Just stood, arms resting on the mop handle like it was a staff from some quiet order of monk-janitors.

"Got a minute?" I asked.

He tilted his head.

"Sixty seconds. Seventy if you share your banana."

I tossed him the second half.

He didn't thank me. Didn't need to.

We've worked together long enough to know that some gestures are their own form of gratitude.

"Jude said something yesterday," I started. "That we don't really know anything about you."

Everett chewed slowly. Didn't interrupt.

"He's not wrong," I said. "You've been here longer than almost anyone, and yet none of us know where you came from. What you did before this. Even Marcus Vale—he walks in with your last name and suddenly we're all staring at you like you're a riddle someone accidentally left on a mop cart."

Everett blinked slowly. The kind of blink you do when you're pausing time in your own head.

"We all have pasts," he said at last. "I don't carry mine. I mop over it."

"Come on," I said, trying to keep it light. "Before this place? You could've been anyone. Government work. A monk. The bassist for a ska band. I mean, you're the guy with a PhD in mop philosophy."

He cracked the faintest smile.

Then said:

"When I met Jude, he was still a priest."

There was a beat of silence.

Then Jude leaned in from the hallway, holding a donut like a communion wafer.

"Yeah. I was real enthusiastic about baptism by fire."

I blinked. "Really?"

Jude nodded, powdered sugar now decorating his scrubs. "And by 'fire,' I mean I accidentally set the baptismal font on fire during a youth group lock-in. It was scented candles and an unfortunate proximity to hairspray."

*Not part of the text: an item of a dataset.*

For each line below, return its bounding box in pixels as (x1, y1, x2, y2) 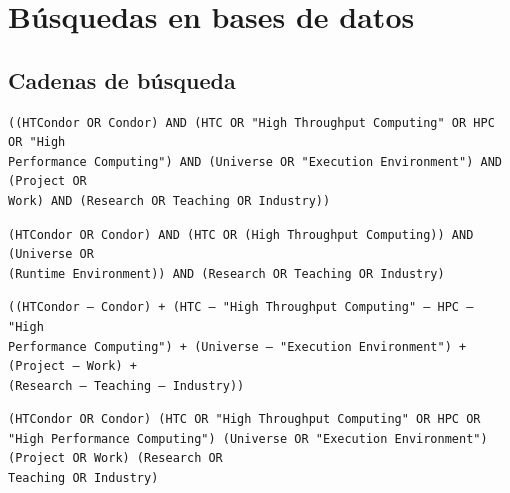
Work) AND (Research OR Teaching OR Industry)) (8, 193, 331, 208)
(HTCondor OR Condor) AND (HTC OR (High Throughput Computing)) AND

Trevor stepped into the break room behind him without missing a beat.

"That makes sense."

I looked back at Everett.

He shrugged.

"You asked."

"I did," I said. "Just… didn't expect that answer."

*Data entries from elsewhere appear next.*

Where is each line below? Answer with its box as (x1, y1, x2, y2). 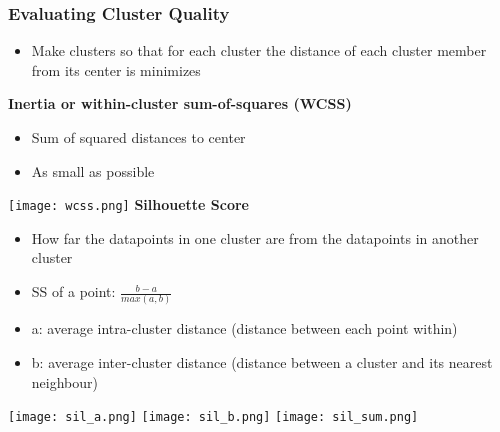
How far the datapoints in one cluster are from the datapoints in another (31, 227, 479, 248)
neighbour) (31, 371, 98, 392)
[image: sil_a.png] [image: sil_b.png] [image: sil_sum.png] (8, 410, 419, 425)
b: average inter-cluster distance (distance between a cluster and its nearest (31, 351, 493, 372)
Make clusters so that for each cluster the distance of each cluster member (31, 40, 487, 61)
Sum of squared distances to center (31, 127, 246, 147)
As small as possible (31, 160, 155, 181)
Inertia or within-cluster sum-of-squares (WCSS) (8, 93, 352, 114)
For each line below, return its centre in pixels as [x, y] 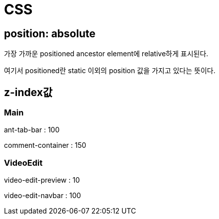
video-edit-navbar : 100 [43, 196]
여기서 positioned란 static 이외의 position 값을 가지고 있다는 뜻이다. [110, 71]
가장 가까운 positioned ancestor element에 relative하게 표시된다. [106, 54]
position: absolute [50, 33]
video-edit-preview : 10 [42, 180]
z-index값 [28, 92]
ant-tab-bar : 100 [32, 130]
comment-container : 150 [45, 145]

"That's the trick," Everett said. "You never really know what someone left behind to become who they are now."

Jude hopped up on the counter like a cat with ADHD.

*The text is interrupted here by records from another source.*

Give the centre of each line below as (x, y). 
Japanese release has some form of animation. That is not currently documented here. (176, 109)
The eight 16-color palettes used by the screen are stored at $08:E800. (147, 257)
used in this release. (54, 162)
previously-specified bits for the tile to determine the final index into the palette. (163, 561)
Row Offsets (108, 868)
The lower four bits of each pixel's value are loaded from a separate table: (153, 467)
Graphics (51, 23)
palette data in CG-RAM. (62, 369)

"I wasn't a very good priest," he said. "Technically I didn't make it to ordination. Just seminary and enough community work to get disillusioned."

"What changed?" I asked.

"Everett," he said, not even joking.

Everett rolled his eyes and reached for a towel to fold.

"I didn't change you."

"No," Jude said. "But you gave me a bucket and made me clean my own mess. That was holier than any sermon I'd ever preached."

A call came over the intercom for a patient transfer. I was about to get up when Everett's pager went off too.

He read it, folded the towel halfway, then turned to me.

"Patient in 2C slipped. Overflow from a spilled juice cart."

I stood. "Want me to handle it?"

"No," he said. "Let Marcus see it first."

"Why?"

"Because sometimes a doctor needs to learn what gets left behind when you walk past a puddle too proud to mop it."

Trevor looked up. "You really gonna let him walk through that?"

Everett raised an eyebrow.

"He's got non-slip shoes. And a lesson waiting."

Fifteen minutes later, Marcus came into the break room with a bruised ego, damp pant legs, and a towel in his hand.

"I handled it," he said, to no one in particular.

Jude clapped. "Did you? Or did the towel do the real work?"

Marcus tossed it into the bin, defeated.

"I don't understand how he just… exists."

Trevor offered him half a sandwich.

"You will," he said. "Eventually."

That night, I was walking past the mop closet when I saw Everett inside.

He was folding towels again.

One after another.

Calm. Precise.

I leaned in the doorway.

"Do you miss it?" I asked.

"Miss what?"

"Whatever it was you were before this."

He didn't answer right away.

Folded one more towel.

Then looked up and said:

"I think I'm finally becoming who I was meant to be."

I walked back toward the hallway, passing Jude and Trevor as they debated whether disinfectant wipes or bleach solution was the superior tool for existential crises.

"I'm just saying," Jude said, "I've handled spiritual trauma. Certified."

Trevor didn't even look up. "You lit a holy water font on fire."

"Yeah. Certified."

And for the first time all week, I felt… okay.

Not certain.

But steady.

Like maybe some baptisms don't come with water.

Just a bucket.

A towel.

And a friend who never quite tells you the whole story—because he knows the best ones are the kind you clean slowly, layer by layer, together.